Beyoncé’s Lemonade is more than just an album, it’s a visual masterpiece and a powerful political statement on feminism and race.

Its narrative is at once intensely personal and universal. Beyoncé is the most vulnerable we’ve ever seen her but at the same time manages to be stronger than ever before.

It’s complex, undeniably brilliant and at just over an hour long, will likely leave your head spinning with unanswered questions. What does it all mean? 

Well, let’s start by answering the most obvious question first.

Why is is called Lemonade?

We all know the saying, “when life gives you lemons, make lemonade”, and in essence that’s the theme of the album.

It is about taking hardship, owning it and turning it into something better.

There is a spoken word segment where Bey weaves the metaphor into an anecdote about her grandmother, Agnéz Deréon:

“Take one pint of water, add a half pound of sugar, the juice of eight lemons, the zest of half lemon. Pour the water into one, then to another several times. Strain through a clean napkin. Grandmother. The alchemist. You spun gold out of this hard life. Conjured beauty from the things left behind. Found healing where it did not live. Discovered the antidote in your own kitchen. Broke the curse with your own two hands. You past these instructions down to your daughter, who then passed them down to her daughter.”
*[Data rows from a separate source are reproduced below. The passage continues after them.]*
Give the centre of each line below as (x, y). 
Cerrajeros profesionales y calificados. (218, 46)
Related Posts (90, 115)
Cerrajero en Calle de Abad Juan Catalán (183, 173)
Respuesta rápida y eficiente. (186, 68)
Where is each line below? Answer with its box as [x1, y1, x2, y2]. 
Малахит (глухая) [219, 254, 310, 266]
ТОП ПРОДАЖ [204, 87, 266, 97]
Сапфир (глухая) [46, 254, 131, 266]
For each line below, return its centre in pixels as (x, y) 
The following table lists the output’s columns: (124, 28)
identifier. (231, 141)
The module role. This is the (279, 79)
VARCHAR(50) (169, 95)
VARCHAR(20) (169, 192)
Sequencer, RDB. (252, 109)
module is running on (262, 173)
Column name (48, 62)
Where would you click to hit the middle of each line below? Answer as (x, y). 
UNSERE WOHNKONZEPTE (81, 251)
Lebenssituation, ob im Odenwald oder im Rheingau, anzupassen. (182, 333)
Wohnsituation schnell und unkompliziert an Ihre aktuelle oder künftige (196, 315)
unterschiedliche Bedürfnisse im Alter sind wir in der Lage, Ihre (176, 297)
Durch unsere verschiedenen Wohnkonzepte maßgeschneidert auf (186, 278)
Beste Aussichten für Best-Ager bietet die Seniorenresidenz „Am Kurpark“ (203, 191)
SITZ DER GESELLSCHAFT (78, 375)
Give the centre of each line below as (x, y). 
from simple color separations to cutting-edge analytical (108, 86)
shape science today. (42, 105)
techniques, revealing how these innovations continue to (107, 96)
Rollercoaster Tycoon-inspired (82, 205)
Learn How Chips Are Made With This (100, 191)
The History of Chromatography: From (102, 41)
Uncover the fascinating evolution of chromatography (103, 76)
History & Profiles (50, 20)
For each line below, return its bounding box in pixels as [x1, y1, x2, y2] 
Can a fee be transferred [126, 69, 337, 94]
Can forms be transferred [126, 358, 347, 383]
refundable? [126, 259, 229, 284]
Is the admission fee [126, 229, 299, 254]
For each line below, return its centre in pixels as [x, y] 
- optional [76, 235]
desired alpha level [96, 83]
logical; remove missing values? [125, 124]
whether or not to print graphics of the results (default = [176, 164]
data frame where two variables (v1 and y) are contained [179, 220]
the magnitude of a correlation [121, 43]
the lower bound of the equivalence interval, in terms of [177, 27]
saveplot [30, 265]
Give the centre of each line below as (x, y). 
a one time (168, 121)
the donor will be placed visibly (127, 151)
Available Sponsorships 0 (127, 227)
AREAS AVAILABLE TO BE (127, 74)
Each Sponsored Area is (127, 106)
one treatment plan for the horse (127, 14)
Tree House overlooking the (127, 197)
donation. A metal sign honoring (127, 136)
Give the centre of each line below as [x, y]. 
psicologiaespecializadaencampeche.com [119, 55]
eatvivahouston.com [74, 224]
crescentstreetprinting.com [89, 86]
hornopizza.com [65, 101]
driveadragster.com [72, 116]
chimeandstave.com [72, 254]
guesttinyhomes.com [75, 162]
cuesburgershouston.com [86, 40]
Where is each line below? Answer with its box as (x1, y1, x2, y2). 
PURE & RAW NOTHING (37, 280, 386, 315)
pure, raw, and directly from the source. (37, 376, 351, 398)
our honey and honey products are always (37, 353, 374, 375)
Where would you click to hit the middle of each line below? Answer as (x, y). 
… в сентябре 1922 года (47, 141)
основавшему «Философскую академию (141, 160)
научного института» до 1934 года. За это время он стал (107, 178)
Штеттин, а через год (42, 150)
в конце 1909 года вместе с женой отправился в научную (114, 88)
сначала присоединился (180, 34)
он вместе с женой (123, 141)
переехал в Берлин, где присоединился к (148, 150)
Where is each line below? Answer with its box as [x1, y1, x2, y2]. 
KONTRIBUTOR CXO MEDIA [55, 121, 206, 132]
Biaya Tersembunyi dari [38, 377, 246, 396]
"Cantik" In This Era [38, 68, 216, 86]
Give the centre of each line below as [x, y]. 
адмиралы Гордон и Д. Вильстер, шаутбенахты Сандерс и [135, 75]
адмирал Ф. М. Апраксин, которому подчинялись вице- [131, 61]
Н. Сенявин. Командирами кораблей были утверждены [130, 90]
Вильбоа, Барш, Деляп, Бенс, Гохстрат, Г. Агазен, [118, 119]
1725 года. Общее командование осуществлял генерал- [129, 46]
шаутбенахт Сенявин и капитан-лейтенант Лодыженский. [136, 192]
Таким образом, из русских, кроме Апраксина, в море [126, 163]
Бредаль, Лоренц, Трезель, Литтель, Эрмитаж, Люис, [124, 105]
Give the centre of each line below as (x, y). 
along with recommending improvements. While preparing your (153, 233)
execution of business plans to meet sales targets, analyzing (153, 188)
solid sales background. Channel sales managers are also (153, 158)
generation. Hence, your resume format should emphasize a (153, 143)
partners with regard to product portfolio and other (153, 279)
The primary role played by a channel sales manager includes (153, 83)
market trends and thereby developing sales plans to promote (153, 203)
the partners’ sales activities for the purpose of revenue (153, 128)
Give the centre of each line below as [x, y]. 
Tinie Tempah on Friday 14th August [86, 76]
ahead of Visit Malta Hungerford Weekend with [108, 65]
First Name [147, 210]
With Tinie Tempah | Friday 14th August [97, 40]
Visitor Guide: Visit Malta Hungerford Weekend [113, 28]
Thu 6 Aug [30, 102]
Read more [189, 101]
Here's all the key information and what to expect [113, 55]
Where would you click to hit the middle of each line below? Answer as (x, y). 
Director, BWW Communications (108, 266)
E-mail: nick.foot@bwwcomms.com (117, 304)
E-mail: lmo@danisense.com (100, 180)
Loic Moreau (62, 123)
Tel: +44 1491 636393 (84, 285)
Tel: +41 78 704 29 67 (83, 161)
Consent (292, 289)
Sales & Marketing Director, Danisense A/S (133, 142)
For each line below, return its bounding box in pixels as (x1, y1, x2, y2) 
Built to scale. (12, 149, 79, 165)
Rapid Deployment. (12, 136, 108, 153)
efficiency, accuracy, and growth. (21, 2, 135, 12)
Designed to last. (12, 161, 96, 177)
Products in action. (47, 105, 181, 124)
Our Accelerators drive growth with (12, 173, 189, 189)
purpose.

Beyonce's grandmother. Source: Instagram

She also includes a clip of Hattie White, Jay-Z's grandmother, at her 90th birthday: "I had my ups and downs, but I always find the inner strength to pull myself up," she said. "I was served lemons, but I made lemonade."

Wait, but isn't it about Jay-Z cheating?

On it's surface Lemonade is an album about a woman scorned by her partner.

It begins with a reference to "whispers" of infidelity, but by the second song, the question is asked outright, "Are you cheating on me?"

From title track Intuition to Redemption it's a well-trodden journey through a relationship in strife.

"I tried to change. Closed my mouth more, tried to be softer, prettier, less awake," she says on Denial.

"Who the f*ck do you think I am? You ain’t married to no average bitch, boy, You can watch my fat ass twist, boy, as I bounce to the next d*ck boy," she declares on Anger.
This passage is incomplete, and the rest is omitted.